Given data:
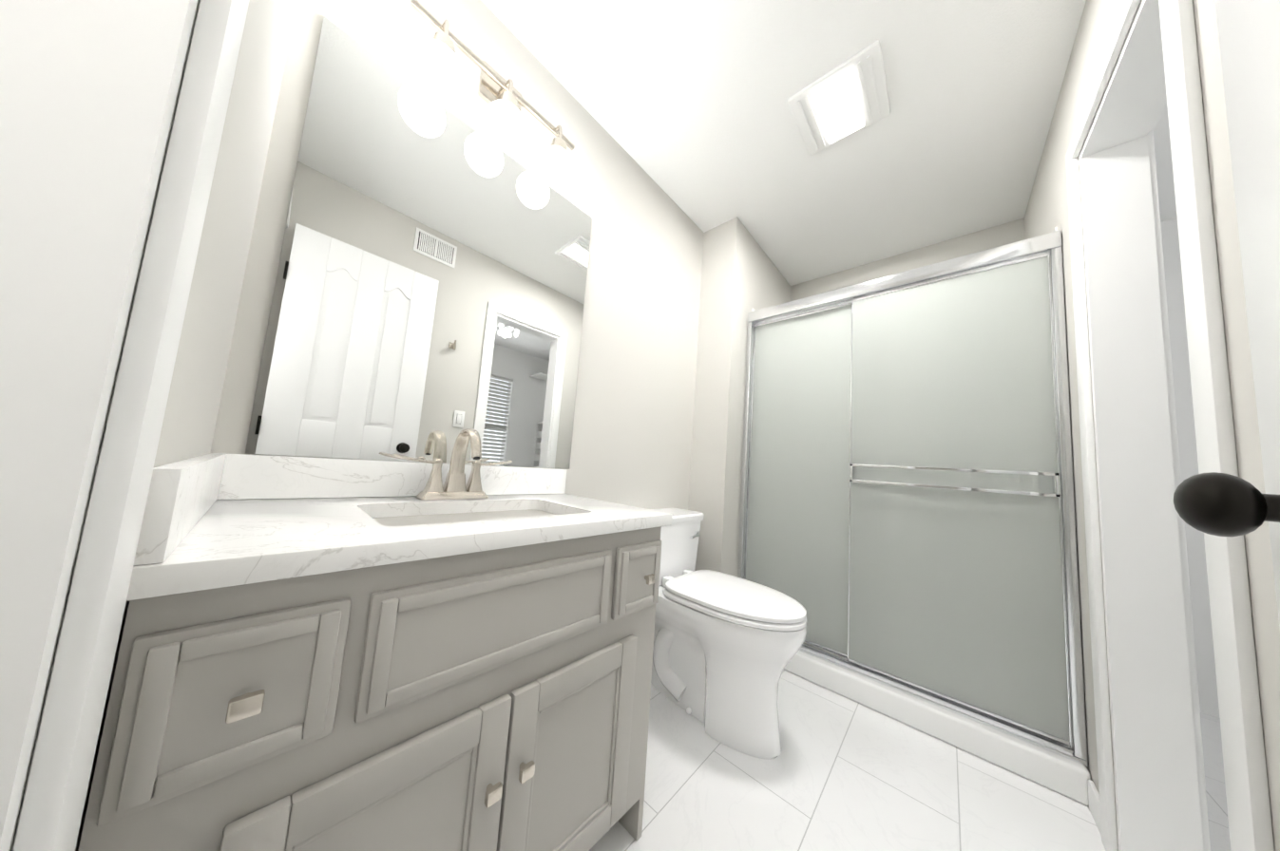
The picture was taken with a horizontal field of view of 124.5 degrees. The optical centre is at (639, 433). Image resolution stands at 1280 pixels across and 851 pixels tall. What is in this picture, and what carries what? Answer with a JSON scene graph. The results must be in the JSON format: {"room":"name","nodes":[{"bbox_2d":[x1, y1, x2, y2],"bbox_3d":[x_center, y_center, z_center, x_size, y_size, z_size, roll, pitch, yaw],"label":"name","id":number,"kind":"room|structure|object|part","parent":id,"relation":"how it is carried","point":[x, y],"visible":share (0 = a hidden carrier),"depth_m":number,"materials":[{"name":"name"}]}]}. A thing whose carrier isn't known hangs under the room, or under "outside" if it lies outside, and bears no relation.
{"room":"bathroom","nodes":[
{"label":"bathroom","id":0,"kind":"room"},
{"bbox_2d":[8,0,296,850],"bbox_3d":[-0.365,-0.271,0.189,1.440,2.440,0.120,-1,-7,42],"label":"wall","id":1,"kind":"structure","parent":0,"point":[189,422],"depth_m":0.48,"materials":[{"name":"grey paint"}]},
{"bbox_2d":[0,0,249,850],"bbox_3d":[-0.159,-0.106,-0.015,0.772,2.102,0.136,-1,-7,42],"label":"door frame","id":2,"kind":"structure","parent":1,"relation":"attached to","point":[88,88],"depth_m":0.22,"materials":[{"name":"white paint"}]},
{"bbox_2d":[128,453,567,566],"bbox_3d":[-0.392,0.134,0.821,0.537,0.094,0.863,-1,-7,42],"label":"backsplash","id":3,"kind":"structure","parent":1,"relation":"attached to","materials":[{"name":"stone"}]},
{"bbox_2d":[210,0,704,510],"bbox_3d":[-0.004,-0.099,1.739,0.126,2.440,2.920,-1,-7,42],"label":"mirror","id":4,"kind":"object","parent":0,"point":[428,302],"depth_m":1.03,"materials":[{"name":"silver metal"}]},
{"bbox_2d":[409,0,574,189],"bbox_3d":[-0.429,-1.062,1.089,0.150,0.290,0.540,-1,-7,42],"label":"sconce","id":5,"kind":"object","parent":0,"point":[439,70],"visible":1,"depth_m":1.03,"materials":[{"name":"white glass"}]},
{"bbox_2d":[687,216,790,576],"bbox_3d":[0.709,0.001,2.269,0.225,2.440,0.925,-1,-7,42],"label":"bump-out","id":6,"kind":"object","parent":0,"point":[742,277],"visible":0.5,"depth_m":1.95,"materials":[{"name":"grey paint"}]},
{"bbox_2d":[481,0,1177,286],"bbox_3d":[1.061,-1.425,0.339,3.615,0.080,4.740,-1,-7,42],"label":"ceiling","id":7,"kind":"structure","parent":0,"point":[684,104],"depth_m":1.36,"materials":[{"name":"white paint"}]},
{"bbox_2d":[787,39,890,155],"bbox_3d":[0.793,-1.294,1.339,0.300,0.028,0.300,-1,-7,42],"label":"recessed light","id":8,"kind":"object","parent":7,"relation":"in","point":[848,98],"visible":1,"depth_m":1.31,"materials":[{"name":"white plastic"}]},
{"bbox_2d":[589,669,1106,850],"bbox_3d":[0.022,1.053,0.593,1.680,0.060,4.300,-1,-7,42],"label":"floor","id":9,"kind":"structure","parent":0,"point":[839,773],"depth_m":1.03,"materials":[{"name":"tile"}]},
{"bbox_2d":[78,453,672,850],"bbox_3d":[-0.414,0.545,0.775,0.558,0.922,0.863,-1,-7,42],"label":"bathroom vanity","id":10,"kind":"object","parent":9,"relation":"on","point":[332,655],"visible":1,"depth_m":0.50,"materials":[{"name":"grey paint"}]},
{"bbox_2d":[120,493,672,601],"bbox_3d":[-0.396,0.196,0.814,0.540,0.032,0.863,-1,-7,42],"label":"countertop","id":11,"kind":"structure","parent":10,"relation":"on","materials":[{"name":"stone"}]},
{"bbox_2d":[392,428,512,500],"bbox_3d":[-0.482,0.085,0.926,0.165,0.197,0.310,-1,-7,42],"label":"faucet","id":12,"kind":"object","parent":11,"relation":"on","point":[455,487],"visible":1,"depth_m":0.94,"materials":[{"name":"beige metal"}]},
{"bbox_2d":[649,508,806,760],"bbox_3d":[0.281,0.743,1.386,0.747,0.742,0.448,-1,-7,42],"label":"toilet","id":13,"kind":"object","parent":9,"relation":"on","point":[727,647],"visible":0.88,"depth_m":1.21,"materials":[{"name":"white ceramic"}]},
{"bbox_2d":[737,230,1090,805],"bbox_3d":[1.276,0.231,1.819,1.210,1.980,0.768,-1,-7,42],"label":"shower","id":14,"kind":"object","parent":9,"relation":"on","point":[907,538],"visible":0.9,"depth_m":1.40,"materials":[{"name":"grey glass"}]},
{"bbox_3d":[1.233,0.175,1.390,0.640,1.732,0.048,-1,-7,42],"label":"glass","id":15,"kind":"part","parent":14,"relation":"part of","materials":[{"name":"grey glass"}]},
{"bbox_2d":[790,218,1024,301],"bbox_3d":[1.552,0.055,2.204,1.560,2.440,0.120,-1,-7,42],"label":"wall","id":16,"kind":"structure","parent":0,"point":[1003,234],"depth_m":2.12,"materials":[{"name":"grey paint"}]},
{"bbox_2d":[1023,0,1279,850],"bbox_3d":[1.108,-0.124,0.648,0.120,2.440,2.800,-1,-7,42],"label":"wall","id":17,"kind":"structure","parent":0,"point":[1046,211],"depth_m":0.54,"materials":[{"name":"grey paint"}]},
{"bbox_2d":[1087,780,1101,835],"bbox_3d":[0.237,1.018,0.830,1.440,0.085,1.888,-1,-7,42],"label":"baseboard","id":18,"kind":"structure","parent":17,"relation":"attached to","point":[1094,800],"depth_m":1.00,"materials":[{"name":"white paint"}]},
{"bbox_2d":[1065,0,1274,850],"bbox_3d":[1.186,0.060,0.731,0.152,2.102,0.714,-1,-7,42],"label":"door frame","id":19,"kind":"structure","parent":17,"relation":"attached to","point":[1159,787],"depth_m":0.89,"materials":[{"name":"white paint"}]},
{"bbox_2d":[1173,0,1279,629],"bbox_3d":[0.362,-0.045,0.065,0.148,2.046,0.668,-1,-7,42],"label":"entry door","id":20,"kind":"structure","parent":17,"relation":"in","point":[1219,505],"depth_m":0.30,"materials":[{"name":"white paint"}]},
{"bbox_2d":[1160,218,1219,718],"bbox_3d":[3.095,0.087,1.392,1.815,2.440,0.120,-1,-7,42],"label":"wall","id":21,"kind":"structure","parent":0,"point":[1206,675],"depth_m":1.65,"materials":[{"name":"white paint"}]},
{"bbox_2d":[1200,712,1230,850],"bbox_3d":[2.125,1.166,0.217,1.935,0.060,2.890,-1,-7,42],"label":"floor","id":22,"kind":"structure","parent":0,"point":[1215,791],"depth_m":1.17,"materials":[{"name":"stone"}]}
]}

Exercise directions:
Return the material exactly as written, except for any pictures it holds.

Final answer:
The picture was taken with a horizontal field of view of 124.5 degrees. The optical centre is at (639, 433). Image resolution stands at 1280 pixels across and 851 pixels tall. What is in this picture, and what carries what? Answer with a JSON scene graph. The results must be in the JSON format: {"room":"name","nodes":[{"bbox_2d":[x1, y1, x2, y2],"bbox_3d":[x_center, y_center, z_center, x_size, y_size, z_size, roll, pitch, yaw],"label":"name","id":number,"kind":"room|structure|object|part","parent":id,"relation":"how it is carried","point":[x, y],"visible":share (0 = a hidden carrier),"depth_m":number,"materials":[{"name":"name"}]}]}. A thing whose carrier isn't known hangs under the room, or under "outside" if it lies outside, and bears no relation.
{"room":"bathroom","nodes":[
{"label":"bathroom","id":0,"kind":"room"},
{"bbox_2d":[8,0,296,850],"bbox_3d":[-0.365,-0.271,0.189,1.440,2.440,0.120,-1,-7,42],"label":"wall","id":1,"kind":"structure","parent":0,"point":[189,422],"depth_m":0.48,"materials":[{"name":"grey paint"}]},
{"bbox_2d":[0,0,249,850],"bbox_3d":[-0.159,-0.106,-0.015,0.772,2.102,0.136,-1,-7,42],"label":"door frame","id":2,"kind":"structure","parent":1,"relation":"attached to","point":[88,88],"depth_m":0.22,"materials":[{"name":"white paint"}]},
{"bbox_2d":[128,453,567,566],"bbox_3d":[-0.392,0.134,0.821,0.537,0.094,0.863,-1,-7,42],"label":"backsplash","id":3,"kind":"structure","parent":1,"relation":"attached to","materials":[{"name":"stone"}]},
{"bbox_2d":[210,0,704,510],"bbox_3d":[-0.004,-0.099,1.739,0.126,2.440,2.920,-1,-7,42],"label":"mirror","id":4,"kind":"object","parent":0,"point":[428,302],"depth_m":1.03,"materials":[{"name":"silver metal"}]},
{"bbox_2d":[409,0,574,189],"bbox_3d":[-0.429,-1.062,1.089,0.150,0.290,0.540,-1,-7,42],"label":"sconce","id":5,"kind":"object","parent":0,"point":[439,70],"visible":1,"depth_m":1.03,"materials":[{"name":"white glass"}]},
{"bbox_2d":[687,216,790,576],"bbox_3d":[0.709,0.001,2.269,0.225,2.440,0.925,-1,-7,42],"label":"bump-out","id":6,"kind":"object","parent":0,"point":[742,277],"visible":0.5,"depth_m":1.95,"materials":[{"name":"grey paint"}]},
{"bbox_2d":[481,0,1177,286],"bbox_3d":[1.061,-1.425,0.339,3.615,0.080,4.740,-1,-7,42],"label":"ceiling","id":7,"kind":"structure","parent":0,"point":[684,104],"depth_m":1.36,"materials":[{"name":"white paint"}]},
{"bbox_2d":[787,39,890,155],"bbox_3d":[0.793,-1.294,1.339,0.300,0.028,0.300,-1,-7,42],"label":"recessed light","id":8,"kind":"object","parent":7,"relation":"in","point":[848,98],"visible":1,"depth_m":1.31,"materials":[{"name":"white plastic"}]},
{"bbox_2d":[589,669,1106,850],"bbox_3d":[0.022,1.053,0.593,1.680,0.060,4.300,-1,-7,42],"label":"floor","id":9,"kind":"structure","parent":0,"point":[839,773],"depth_m":1.03,"materials":[{"name":"tile"}]},
{"bbox_2d":[78,453,672,850],"bbox_3d":[-0.414,0.545,0.775,0.558,0.922,0.863,-1,-7,42],"label":"bathroom vanity","id":10,"kind":"object","parent":9,"relation":"on","point":[332,655],"visible":1,"depth_m":0.50,"materials":[{"name":"grey paint"}]},
{"bbox_2d":[120,493,672,601],"bbox_3d":[-0.396,0.196,0.814,0.540,0.032,0.863,-1,-7,42],"label":"countertop","id":11,"kind":"structure","parent":10,"relation":"on","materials":[{"name":"stone"}]},
{"bbox_2d":[392,428,512,500],"bbox_3d":[-0.482,0.085,0.926,0.165,0.197,0.310,-1,-7,42],"label":"faucet","id":12,"kind":"object","parent":11,"relation":"on","point":[455,487],"visible":1,"depth_m":0.94,"materials":[{"name":"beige metal"}]},
{"bbox_2d":[649,508,806,760],"bbox_3d":[0.281,0.743,1.386,0.747,0.742,0.448,-1,-7,42],"label":"toilet","id":13,"kind":"object","parent":9,"relation":"on","point":[727,647],"visible":0.88,"depth_m":1.21,"materials":[{"name":"white ceramic"}]},
{"bbox_2d":[737,230,1090,805],"bbox_3d":[1.276,0.231,1.819,1.210,1.980,0.768,-1,-7,42],"label":"shower","id":14,"kind":"object","parent":9,"relation":"on","point":[907,538],"visible":0.9,"depth_m":1.40,"materials":[{"name":"grey glass"}]},
{"bbox_3d":[1.233,0.175,1.390,0.640,1.732,0.048,-1,-7,42],"label":"glass","id":15,"kind":"part","parent":14,"relation":"part of","materials":[{"name":"grey glass"}]},
{"bbox_2d":[790,218,1024,301],"bbox_3d":[1.552,0.055,2.204,1.560,2.440,0.120,-1,-7,42],"label":"wall","id":16,"kind":"structure","parent":0,"point":[1003,234],"depth_m":2.12,"materials":[{"name":"grey paint"}]},
{"bbox_2d":[1023,0,1279,850],"bbox_3d":[1.108,-0.124,0.648,0.120,2.440,2.800,-1,-7,42],"label":"wall","id":17,"kind":"structure","parent":0,"point":[1046,211],"depth_m":0.54,"materials":[{"name":"grey paint"}]},
{"bbox_2d":[1087,780,1101,835],"bbox_3d":[0.237,1.018,0.830,1.440,0.085,1.888,-1,-7,42],"label":"baseboard","id":18,"kind":"structure","parent":17,"relation":"attached to","point":[1094,800],"depth_m":1.00,"materials":[{"name":"white paint"}]},
{"bbox_2d":[1065,0,1274,850],"bbox_3d":[1.186,0.060,0.731,0.152,2.102,0.714,-1,-7,42],"label":"door frame","id":19,"kind":"structure","parent":17,"relation":"attached to","point":[1159,787],"depth_m":0.89,"materials":[{"name":"white paint"}]},
{"bbox_2d":[1173,0,1279,629],"bbox_3d":[0.362,-0.045,0.065,0.148,2.046,0.668,-1,-7,42],"label":"entry door","id":20,"kind":"structure","parent":17,"relation":"in","point":[1219,505],"depth_m":0.30,"materials":[{"name":"white paint"}]},
{"bbox_2d":[1160,218,1219,718],"bbox_3d":[3.095,0.087,1.392,1.815,2.440,0.120,-1,-7,42],"label":"wall","id":21,"kind":"structure","parent":0,"point":[1206,675],"depth_m":1.65,"materials":[{"name":"white paint"}]},
{"bbox_2d":[1200,712,1230,850],"bbox_3d":[2.125,1.166,0.217,1.935,0.060,2.890,-1,-7,42],"label":"floor","id":22,"kind":"structure","parent":0,"point":[1215,791],"depth_m":1.17,"materials":[{"name":"stone"}]}
]}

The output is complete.